Антон смальчишничал - постучал пальцем по виску. Ему тут же стало стыдно, он стал еще внимательнее и отметил, что шаг Бенедикта потерял ровность и мерность.
Бенедикт следил за пламенем в окне, навязчиво играл с ним - это и было центром его орбиты, но еще и впитанная кровь у площадки для игры в мяч. Огонек ровным не был, да и зрение наше ночью мерцает. То ли из-за этого, то ли в самом деле что-то случилось в сторожке, но Бенедикт понял, что свет вдруг стал немного ярче. Тут его сильно и мягко ударило изнутри прямо под горло и понесло чуть в сторону и назад. Антон предвидел его падение - скатился с крыльца, подоспел, подхватил ректора под локоть и повел домой, по пути что-то приговаривая. На пороге кабинета лунатик вдруг обрел дар речи и попросил оставить его в кресле у двери (иначе он не сможет дышать) и зажечь старый огарок. Антон так и сделал; хотел было остаться, но больной прогнал его восвояси и строго запретил беспокоить врачей. Утирая пот со лба, магистр Месснер вывалился за входную дверь, и там что-то мягкое толкнуло его под колено. Удержав равновесие, он наклонился испуганно - а если это будет новый труп, как утром был труп собаки?
– он понял, что это существо, живое и теплое, но оторопь помешала сразу узнать его. Существо сказало "Мрряк!" и толкнулось лбом о ладонь.
– Ох, Базиль!
– попенял коту хозяин, - Я же говорил - надо гулять одному!

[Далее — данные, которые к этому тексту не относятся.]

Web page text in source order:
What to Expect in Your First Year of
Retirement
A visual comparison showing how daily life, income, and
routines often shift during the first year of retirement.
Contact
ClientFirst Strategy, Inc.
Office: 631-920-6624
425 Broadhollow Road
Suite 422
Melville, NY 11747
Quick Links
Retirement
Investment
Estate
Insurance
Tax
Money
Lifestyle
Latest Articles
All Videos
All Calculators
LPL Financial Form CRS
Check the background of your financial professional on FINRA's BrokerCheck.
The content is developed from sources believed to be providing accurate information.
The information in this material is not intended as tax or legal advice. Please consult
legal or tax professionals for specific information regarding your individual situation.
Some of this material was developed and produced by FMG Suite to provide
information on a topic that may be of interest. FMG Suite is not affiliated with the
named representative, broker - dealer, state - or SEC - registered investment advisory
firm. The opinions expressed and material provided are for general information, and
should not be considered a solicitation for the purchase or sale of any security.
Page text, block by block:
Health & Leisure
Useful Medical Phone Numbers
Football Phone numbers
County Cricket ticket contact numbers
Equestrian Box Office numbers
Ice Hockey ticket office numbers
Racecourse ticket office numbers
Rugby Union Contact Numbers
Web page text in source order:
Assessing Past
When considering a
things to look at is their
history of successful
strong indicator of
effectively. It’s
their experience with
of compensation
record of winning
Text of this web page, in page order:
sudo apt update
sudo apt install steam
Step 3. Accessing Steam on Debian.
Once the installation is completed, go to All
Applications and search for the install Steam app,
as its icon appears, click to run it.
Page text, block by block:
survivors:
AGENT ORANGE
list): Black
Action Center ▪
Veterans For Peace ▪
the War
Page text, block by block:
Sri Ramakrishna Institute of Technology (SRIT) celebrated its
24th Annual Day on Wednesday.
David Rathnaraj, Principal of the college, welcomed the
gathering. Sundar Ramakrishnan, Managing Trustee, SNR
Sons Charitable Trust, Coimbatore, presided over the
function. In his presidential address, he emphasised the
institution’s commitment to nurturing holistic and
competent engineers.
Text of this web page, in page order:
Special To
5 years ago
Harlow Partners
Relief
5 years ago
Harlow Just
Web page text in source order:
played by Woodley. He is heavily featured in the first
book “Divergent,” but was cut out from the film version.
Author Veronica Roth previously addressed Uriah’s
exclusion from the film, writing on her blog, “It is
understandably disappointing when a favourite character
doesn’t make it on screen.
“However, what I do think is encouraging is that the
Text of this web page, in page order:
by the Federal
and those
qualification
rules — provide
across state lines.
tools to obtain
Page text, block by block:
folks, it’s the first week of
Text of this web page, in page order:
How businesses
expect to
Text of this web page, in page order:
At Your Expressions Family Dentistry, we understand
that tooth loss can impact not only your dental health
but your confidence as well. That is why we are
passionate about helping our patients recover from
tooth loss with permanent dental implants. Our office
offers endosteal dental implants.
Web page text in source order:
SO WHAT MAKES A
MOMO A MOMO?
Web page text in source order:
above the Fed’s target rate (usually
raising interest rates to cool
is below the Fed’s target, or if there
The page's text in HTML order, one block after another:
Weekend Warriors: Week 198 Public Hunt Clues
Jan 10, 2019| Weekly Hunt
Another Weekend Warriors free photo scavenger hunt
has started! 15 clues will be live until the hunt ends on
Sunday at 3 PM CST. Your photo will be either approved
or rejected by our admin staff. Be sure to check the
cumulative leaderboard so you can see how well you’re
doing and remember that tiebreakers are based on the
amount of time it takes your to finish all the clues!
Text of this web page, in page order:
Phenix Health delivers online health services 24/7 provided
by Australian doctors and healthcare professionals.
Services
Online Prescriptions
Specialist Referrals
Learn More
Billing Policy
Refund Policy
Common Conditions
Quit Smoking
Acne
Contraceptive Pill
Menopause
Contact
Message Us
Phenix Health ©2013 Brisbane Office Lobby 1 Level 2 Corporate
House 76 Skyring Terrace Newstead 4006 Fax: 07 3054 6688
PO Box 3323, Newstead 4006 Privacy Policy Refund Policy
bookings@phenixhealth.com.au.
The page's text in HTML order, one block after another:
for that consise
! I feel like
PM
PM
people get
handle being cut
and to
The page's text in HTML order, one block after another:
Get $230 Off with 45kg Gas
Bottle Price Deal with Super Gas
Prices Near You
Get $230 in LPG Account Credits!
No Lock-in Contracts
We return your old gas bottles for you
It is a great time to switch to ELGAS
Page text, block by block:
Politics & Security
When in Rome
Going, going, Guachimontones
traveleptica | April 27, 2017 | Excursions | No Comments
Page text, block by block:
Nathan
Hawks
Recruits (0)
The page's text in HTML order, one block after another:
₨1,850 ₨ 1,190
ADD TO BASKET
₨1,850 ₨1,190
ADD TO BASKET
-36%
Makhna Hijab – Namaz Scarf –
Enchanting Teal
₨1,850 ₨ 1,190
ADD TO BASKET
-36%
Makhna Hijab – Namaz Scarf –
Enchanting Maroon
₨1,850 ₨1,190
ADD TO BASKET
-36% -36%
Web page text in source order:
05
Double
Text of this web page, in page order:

Базиль вроде бы согласился - да, надо бы, но проводил Антона до дому, ступая немного впереди, и первым скользнул в дверь. Вскоре оба задремали; кот на груди хозяина ощутил, как сердце стало биться ровнее, деликатно ушел "в ноги".
***
Бенедикт же до света находился в пространствах напряженных и рвущихся струн Николая из Кузы, а дыхание его почти не беспокоило свечи. Когда сероватый свет снова заполнил окно, он вспомнил, что должен наступить день. Из этого следовало многое - день становился понедельником. Начать следовало с того, чтобы снова стать невидимкой. Простофиля-ректор так отвык от этого, что сегодня привычная маска почти не получилась. Он вспомнил, что надо побриться, сделал это. Потом увидел, что на нем до сих висит не поддающееся определению длинное нечто с рукавами и решил, что для понедельника оно никак не подходит. С осторожностью (ритм сердца восстановился, но сделался каким-то хрупким, а воздух ощущался слишком сухим и пустым, зимним, ненасыщающим), он добрался до "гробницы" и нашел официальное одеяние. В кабинете увидел, что оно уже не такое черное, как надо бы, а, скорее, буровато-темно-серое. Но заводить новое ради одного дня было бы слишком поздно, да и где его взять до рассвета?